"""

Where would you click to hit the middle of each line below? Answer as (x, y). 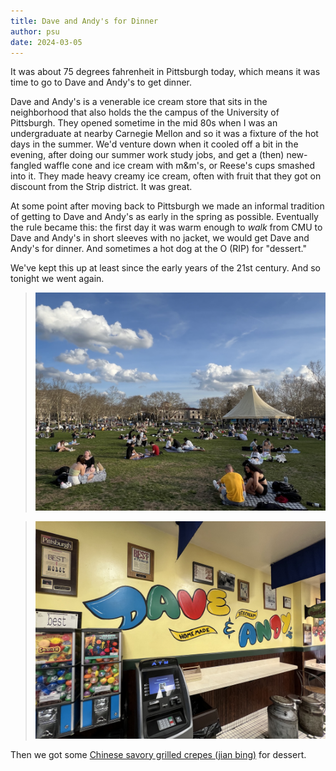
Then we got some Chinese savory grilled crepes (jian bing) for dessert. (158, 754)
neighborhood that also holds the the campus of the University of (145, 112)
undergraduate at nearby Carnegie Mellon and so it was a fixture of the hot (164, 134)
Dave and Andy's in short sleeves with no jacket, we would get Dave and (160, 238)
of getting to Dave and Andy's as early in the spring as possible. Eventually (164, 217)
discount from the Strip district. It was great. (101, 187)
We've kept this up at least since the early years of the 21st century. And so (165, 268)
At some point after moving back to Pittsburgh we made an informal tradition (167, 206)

"""

### Work required
The data above should be returned in full, exactly as written, apart from its images.

### Exercise answer
Where would you click to hit the middle of each line below? Answer as (x, y). 
Then we got some Chinese savory grilled crepes (jian bing) for dessert. (158, 754)
neighborhood that also holds the the campus of the University of (145, 112)
undergraduate at nearby Carnegie Mellon and so it was a fixture of the hot (164, 134)
Dave and Andy's in short sleeves with no jacket, we would get Dave and (160, 238)
of getting to Dave and Andy's as early in the spring as possible. Eventually (164, 217)
discount from the Strip district. It was great. (101, 187)
We've kept this up at least since the early years of the 21st century. And so (165, 268)
At some point after moving back to Pittsburgh we made an informal tradition (167, 206)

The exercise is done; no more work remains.